Musk, premier billionnaire : derrière le vertige de la fortune, des fragilités
L’introduction en Bourse de SpaceX a porté la richesse d’Elon Musk au-delà de 1 200 milliards de dollars, relançant le débat sur la toute-puissance des techno-oligarques.
Le 12 juin 2026 restera comme une date charnière dans l’histoire du capitalisme. L’entrée à Wall Street de SpaceX, valorisée à plus de 2 000 milliards de dollars malgré des pertes abyssales, a hissé Elon Musk au rang de premier billionnaire de l’ère moderne, avec un patrimoine net évalué à 1 200 milliards de dollars — soit plus de 3 % du produit intérieur brut américain. Ce franchissement symbolique, qui pulvérise les records de John D. Rockefeller ou d’Andrew Carnegie, marque moins un triomphe industriel que l’apothéose d’un capitalisme de la notoriété, où la confiance des investisseurs se lit désormais en une devise implicite : « In Musk We Trust ».
L’écart entre les fondamentaux de SpaceX — un chiffre d’affaires de 18,7 milliards et des pertes récurrentes — et sa valorisation boursière nourrit le scepticisme de nombreux économistes. En Europe, et notamment en Italie où la presse économique dissèque le phénomène, on rappelle que la fortune de Musk est essentiellement « papier », suspendue aux cours de Tesla et de ses autres sociétés. L’économiste grec Yanis Varoufakis, cité au Brésil, y voit une résurgence des bulles « dot-com » de la fin des années 1990, une fuite en avant spéculative dont les petits porteurs pourraient faire les frais. Même son de cloche du côté latino-américain, où l’on souligne qu’un krach boursier effacerait cette richesse aussi vite qu’elle est apparue, comme le rappelle le milliardaire Mark Cuban, qui avait protégé la sienne par des stratégies d’options.
Au-delà des marchés, l’ascension de Musk révèle une concentration de pouvoir qui inquiète au-delà des cercles financiers. Des intellectuels suisses et français décryptent un « muskisme » — mélange de foi libertarienne, de techno-autoritarisme et de culte de la personnalité. La chronique du Figaro épinglait la dérive d’un système où l’on juge un dirigeant « à sa capacité à façonner l’avenir » plus qu’à ses résultats. En Amérique latine, la comparaison avec la pléonexie platonicienne sert à dénoncer une cupidité sans limites : pour le philosophe, un État marqué par une trop grande disparité de richesses n’est plus une cité, mais deux villes ennemies qui conspirent l’une contre l’autre.

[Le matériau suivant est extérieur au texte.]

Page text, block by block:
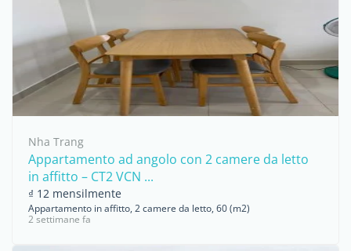
Nha Trang
Appartamento ad angolo con 2 camere da letto
in affitto – CT2 VCN ...
₫ 12 mensilmente
Appartamento in affitto, 2 camere da letto, 60 (m2)
2 settimane fa
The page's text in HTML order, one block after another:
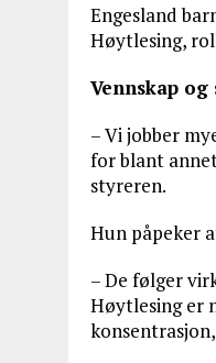
Engesland
Høytlesing,
Vennskap
– Vi jobber
for blant
styreren.
Hun påpeker
– De følger
Høytlesing er
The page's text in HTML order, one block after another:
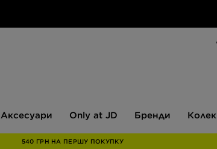
Аксесуари
JD
Only at JD Бренди
540 ГРН НА ПЕРШУ ПОКУПКУ
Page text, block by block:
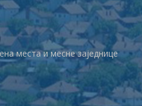
места и месне заједнице
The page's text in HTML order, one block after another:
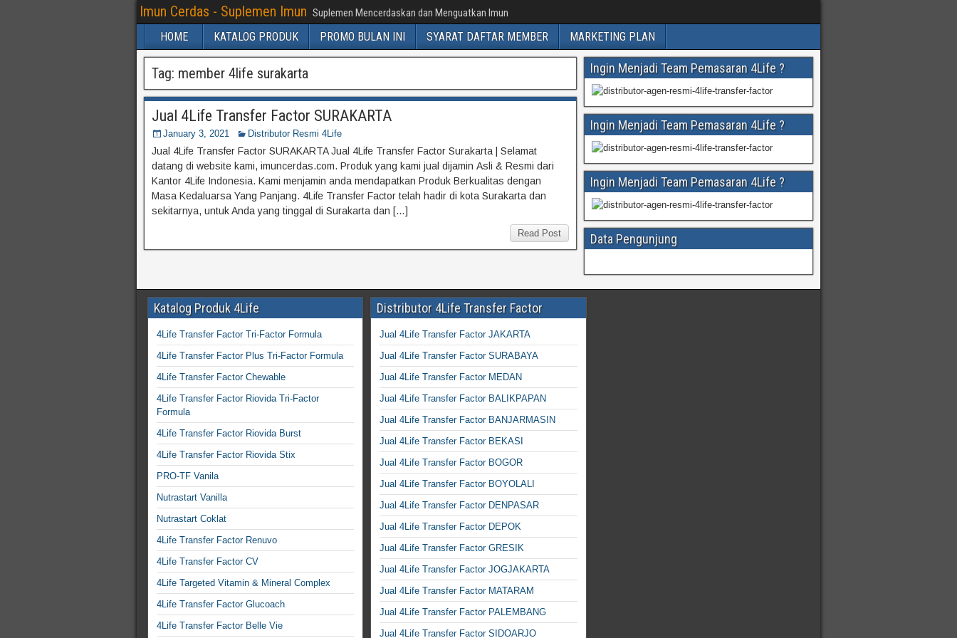
Imun Cerdas - Suplemen Imun Suplemen Mencerdaskan dan Menguatkan Imun
HOME KATALOG PRODUK PROMO BULAN INI SYARAT DAFTAR MEMBER MARKETING PLAN
Tag: member 4life surakarta
Jual 4Life Transfer Factor SURAKARTA
January 3, 2021 Distributor Resmi 4Life
Jual 4Life Transfer Factor SURAKARTA Jual 4Life Transfer Factor Surakarta | Selamat
datang di website kami, imuncerdas.com. Produk yang kami jual dijamin Asli & Resmi dari
Kantor 4Life Indonesia. Kami menjamin anda mendapatkan Produk Berkualitas dengan
Masa Kedaluarsa Yang Panjang. 4Life Transfer Factor telah hadir di kota Surakarta dan
sekitarnya, untuk Anda yang tinggal di Surakarta dan […]
Read Post
Ingin Menjadi Team Pemasaran 4Life ?
Ingin Menjadi Team Pemasaran 4Life ?
Ingin Menjadi Team Pemasaran 4Life ?
Data Pengunjung
Katalog Produk 4Life
4Life Transfer Factor Tri-Factor Formula
4Life Transfer Factor Plus Tri-Factor Formula
4Life Transfer Factor Chewable
4Life Transfer Factor Riovida Tri-Factor
Formula
4Life Transfer Factor Riovida Burst
4Life Transfer Factor Riovida Stix
PRO-TF Vanila
Nutrastart Vanilla
Nutrastart Coklat
4Life Transfer Factor Renuvo
4Life Transfer Factor CV
4Life Targeted Vitamin & Mineral Complex
4Life Transfer Factor Glucoach
4Life Transfer Factor Belle Vie
Distributor 4Life Transfer Factor
Jual 4Life Transfer Factor JAKARTA
Jual 4Life Transfer Factor SURABAYA
Jual 4Life Transfer Factor MEDAN
Jual 4Life Transfer Factor BALIKPAPAN
Jual 4Life Transfer Factor BANJARMASIN
Jual 4Life Transfer Factor BEKASI
Jual 4Life Transfer Factor BOGOR
Jual 4Life Transfer Factor BOYOLALI
Jual 4Life Transfer Factor DENPASAR
Jual 4Life Transfer Factor DEPOK
Jual 4Life Transfer Factor GRESIK
Jual 4Life Transfer Factor JOGJAKARTA
Jual 4Life Transfer Factor MATARAM
Jual 4Life Transfer Factor PALEMBANG
Jual 4Life Transfer Factor SIDOARJO
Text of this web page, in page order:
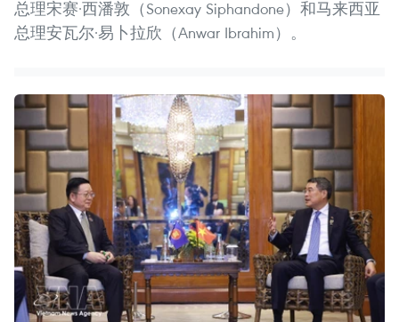
总理宋赛·西潘敦（Sonexay Siphandone）和马来西亚
总理安瓦尔·易卜拉欣（Anwar Ibrahim）。
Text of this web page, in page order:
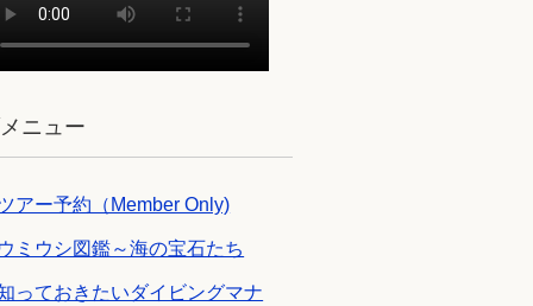
ニュー
アー予約（Member Only)
ミウシ図鑑～海の宝石たち
っておきたいダイビングマナ
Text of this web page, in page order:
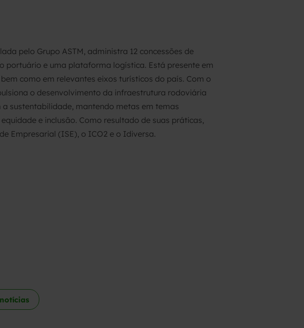
pelo Grupo ASTM, administra 12 concessões de
portuário e uma plataforma logística. Está presente em
como em relevantes eixos turísticos do país. Com o
o desenvolvimento da infraestrutura rodoviária
sustentabilidade, mantendo metas em temas
e inclusão. Como resultado de suas práticas,
Empresarial (ISE), o ICO2 e o Idiversa.
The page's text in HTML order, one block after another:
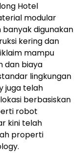
Hotel
modular
digunakan
kering dan
mampu
dan biaya
lingkungan
juga telah
berbasiskan
robot
kini telah
properti
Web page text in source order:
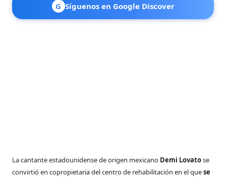
G Síguenos en Google Discover
La cantante estadounidense de origen mexicano Demi Lovatose
convirtió en copropietaria del centro de rehabilitación en el quese
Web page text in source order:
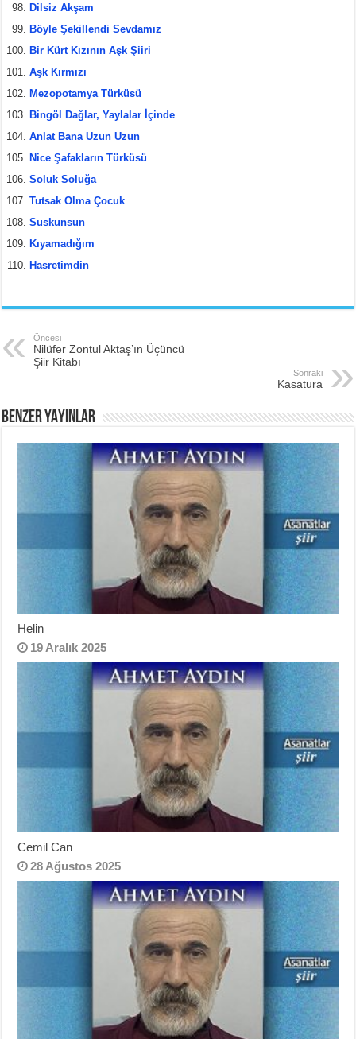
Dilsiz Akşam
Böyle Şekillendi Sevdamız
Bir Kürt Kızının Aşk Şiiri
Aşk Kırmızı
Mezopotamya Türküsü
Bingöl Dağlar, Yaylalar İçinde
Anlat Bana Uzun Uzun
Nice Şafakların Türküsü
Soluk Soluğa
Tutsak Olma Çocuk
Suskunsun
Kıyamadığım
Hasretimdin
Öncesi
Nilüfer Zontul Aktaş’ın Üçüncü
Şiir Kitabı
Sonraki
Kasatura
BENZER YAYINLAR
Helin
19 Aralık 2025
Cemil Can
28 Ağustos 2025
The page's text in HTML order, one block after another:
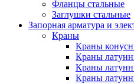
Фланцы стальные
Заглушки стальные
Запорная арматура и
Краны
Краны
Краны
Краны
Краны
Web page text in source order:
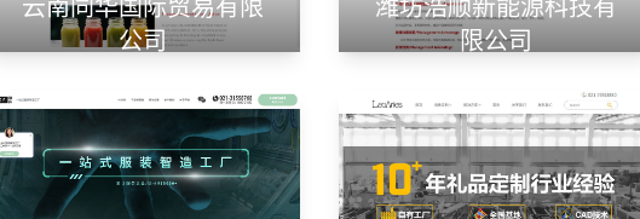
公司
限公司
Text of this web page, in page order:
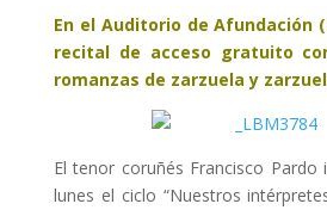
En el Auditorio de Afundación
recital de acceso gratuito
romanzas de zarzuela y
El tenor coruñés Francisco Pardo
lunes el ciclo “Nuestros
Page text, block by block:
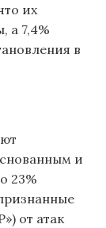
их
а 7,4%
в
и
23%
от атак
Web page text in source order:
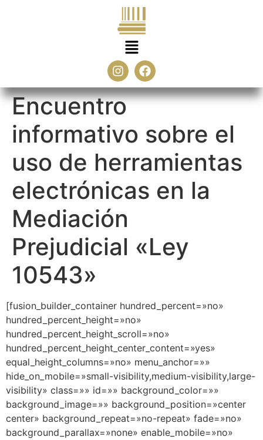
Encuentro
informativo sobre el
uso de herramientas
electrónicas en la
Mediación
Prejudicial «Ley
10543»
[fusion_builder_container hundred_percent=»no»
hundred_percent_height=»no»
hundred_percent_height_scroll=»no»
hundred_percent_height_center_content=»yes»
equal_height_columns=»no» menu_anchor=»»
hide_on_mobile=»small-visibility,medium-visibility,large-
visibility» class=»» id=»» background_color=»»
background_image=»» background_position=»center
center» background_repeat=»no-repeat» fade=»no»
background_parallax=»none» enable_mobile=»no»
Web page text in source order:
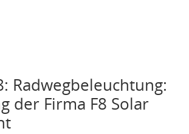
Radwegbeleuchtung:
der Firma F8 Solar
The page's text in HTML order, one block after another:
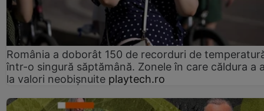
România a doborât 150 de recorduri de
într-o singură săptămână. Zonele în care căldura a
la valori neobișnuite playtech.ro
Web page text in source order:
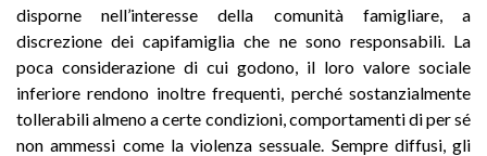
disporne nell’interesse della comunità famigliare, a
discrezione dei capifamiglia che ne sono responsabili. La
poca considerazione di cui godono, il loro valore sociale
inferiore rendono inoltre frequenti, perché sostanzialmente
tollerabili almeno a certe condizioni, comportamenti di per sé
non ammessi come la violenza sessuale. Sempre diffusi, gli
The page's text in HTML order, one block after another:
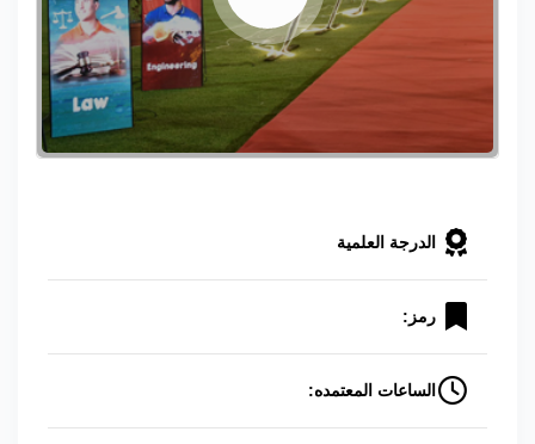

L’implication politique croissante de Musk ajoute à la volatilité. Son passage éclair à la tête du Département de l’efficacité gouvernementale, émaillé de limogeages massifs et de conflits ouverts avec l’administration Trump, s’est achevé par une rupture retentissante et la création d’un nouveau parti, l’America Party, à quelques mois des élections de mi-mandat. Alors que des milliers de salariés de SpaceX deviennent, grâce aux stock-options, millionnaires — un mécanisme que Cuban appelle de ses vœux pour réduire les inégalités —, la question centrale demeure : cette fortune démesurée survivra-t-elle au prochain retournement de cycle, et avec elle l’influence d’un homme qui rêve ouvertement de dix billions ?
Comment la même histoire est racontée ailleurs.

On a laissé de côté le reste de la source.